**MATERIAL PROVIDED**
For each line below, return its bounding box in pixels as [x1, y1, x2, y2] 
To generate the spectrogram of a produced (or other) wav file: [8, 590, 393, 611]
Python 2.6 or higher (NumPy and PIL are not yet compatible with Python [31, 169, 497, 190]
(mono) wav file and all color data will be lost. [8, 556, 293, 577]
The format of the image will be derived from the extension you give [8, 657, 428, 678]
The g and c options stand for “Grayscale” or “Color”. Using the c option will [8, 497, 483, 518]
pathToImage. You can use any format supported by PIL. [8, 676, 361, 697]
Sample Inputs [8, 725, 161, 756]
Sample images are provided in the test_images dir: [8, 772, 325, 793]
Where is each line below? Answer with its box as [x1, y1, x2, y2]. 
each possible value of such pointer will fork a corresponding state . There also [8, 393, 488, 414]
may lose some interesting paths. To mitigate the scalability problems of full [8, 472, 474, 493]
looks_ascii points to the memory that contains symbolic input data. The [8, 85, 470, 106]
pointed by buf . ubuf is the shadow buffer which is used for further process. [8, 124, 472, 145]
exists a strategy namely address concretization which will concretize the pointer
* * *
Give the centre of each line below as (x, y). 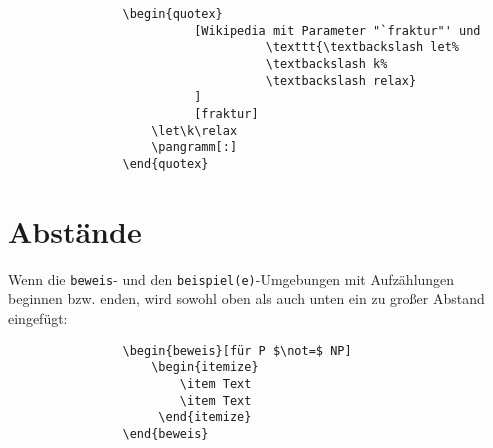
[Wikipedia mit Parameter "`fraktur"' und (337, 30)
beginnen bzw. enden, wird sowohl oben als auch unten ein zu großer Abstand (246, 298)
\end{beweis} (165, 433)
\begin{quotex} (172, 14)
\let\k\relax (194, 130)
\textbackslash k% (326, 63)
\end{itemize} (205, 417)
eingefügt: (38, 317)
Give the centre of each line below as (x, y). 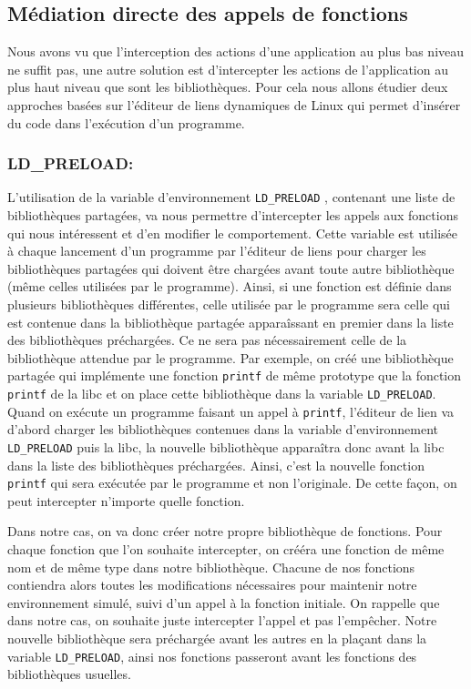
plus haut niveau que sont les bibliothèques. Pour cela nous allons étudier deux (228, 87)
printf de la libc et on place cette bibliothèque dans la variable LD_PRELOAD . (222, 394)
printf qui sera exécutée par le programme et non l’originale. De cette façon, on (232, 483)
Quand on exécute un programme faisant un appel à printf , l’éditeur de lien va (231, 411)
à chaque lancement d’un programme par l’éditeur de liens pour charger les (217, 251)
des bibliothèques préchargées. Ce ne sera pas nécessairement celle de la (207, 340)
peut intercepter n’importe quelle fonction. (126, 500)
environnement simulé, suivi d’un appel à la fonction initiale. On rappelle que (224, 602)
--
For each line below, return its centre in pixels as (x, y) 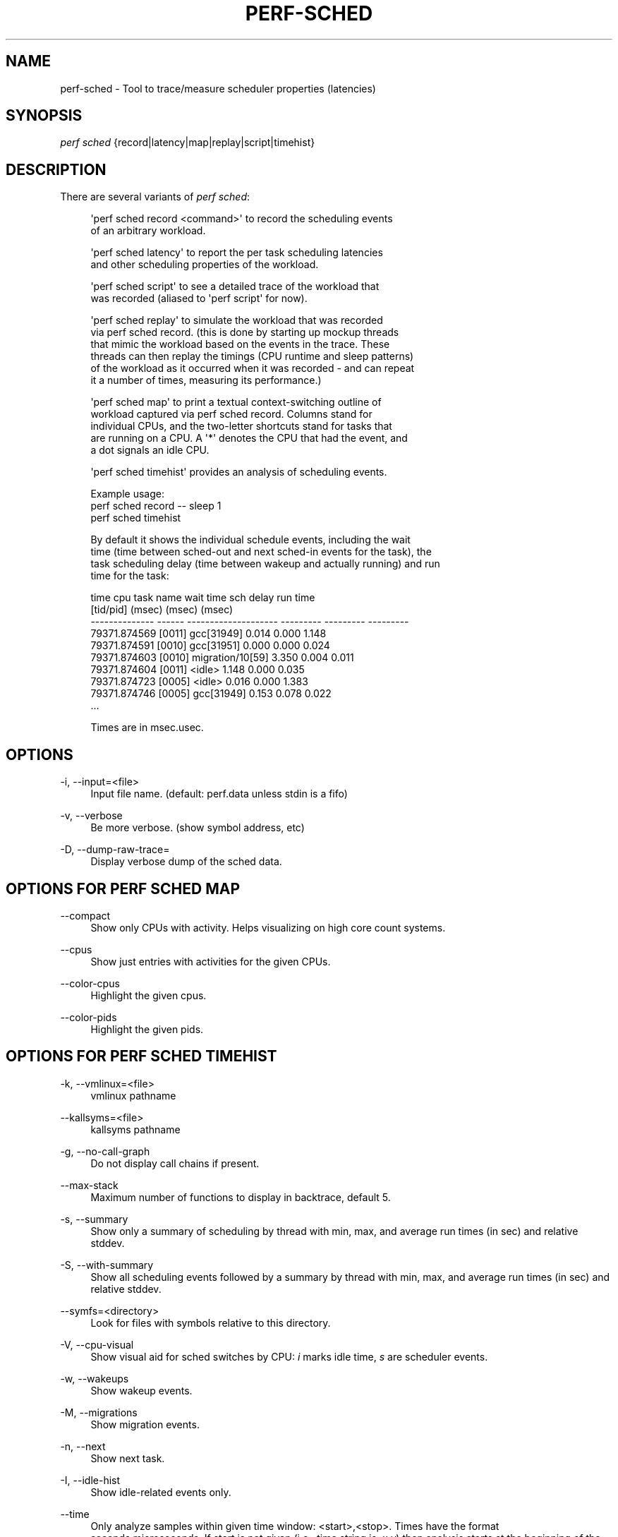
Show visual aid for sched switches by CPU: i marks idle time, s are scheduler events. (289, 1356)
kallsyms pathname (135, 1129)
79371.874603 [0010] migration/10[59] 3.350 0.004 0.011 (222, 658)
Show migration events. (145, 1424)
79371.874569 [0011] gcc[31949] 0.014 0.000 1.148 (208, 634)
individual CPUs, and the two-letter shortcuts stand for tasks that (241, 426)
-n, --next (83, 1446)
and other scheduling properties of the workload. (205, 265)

**YOUR INSTRUCTIONS**
Send back an exact copy of only the lines from the line with "For each line below, return its bounding" up to and including the line with "exists a strategy" in the data above.

**WRITTEN SOLUTION**
For each line below, return its bounding box in pixels as [x1, y1, x2, y2] 
To generate the spectrogram of a produced (or other) wav file: [8, 590, 393, 611]
Python 2.6 or higher (NumPy and PIL are not yet compatible with Python [31, 169, 497, 190]
(mono) wav file and all color data will be lost. [8, 556, 293, 577]
The format of the image will be derived from the extension you give [8, 657, 428, 678]
The g and c options stand for “Grayscale” or “Color”. Using the c option will [8, 497, 483, 518]
pathToImage. You can use any format supported by PIL. [8, 676, 361, 697]
Sample Inputs [8, 725, 161, 756]
Sample images are provided in the test_images dir: [8, 772, 325, 793]
Where is each line below? Answer with its box as [x1, y1, x2, y2]. 
each possible value of such pointer will fork a corresponding state . There also [8, 393, 488, 414]
may lose some interesting paths. To mitigate the scalability problems of full [8, 472, 474, 493]
looks_ascii points to the memory that contains symbolic input data. The [8, 85, 470, 106]
pointed by buf . ubuf is the shadow buffer which is used for further process. [8, 124, 472, 145]
exists a strategy namely address concretization which will concretize the pointer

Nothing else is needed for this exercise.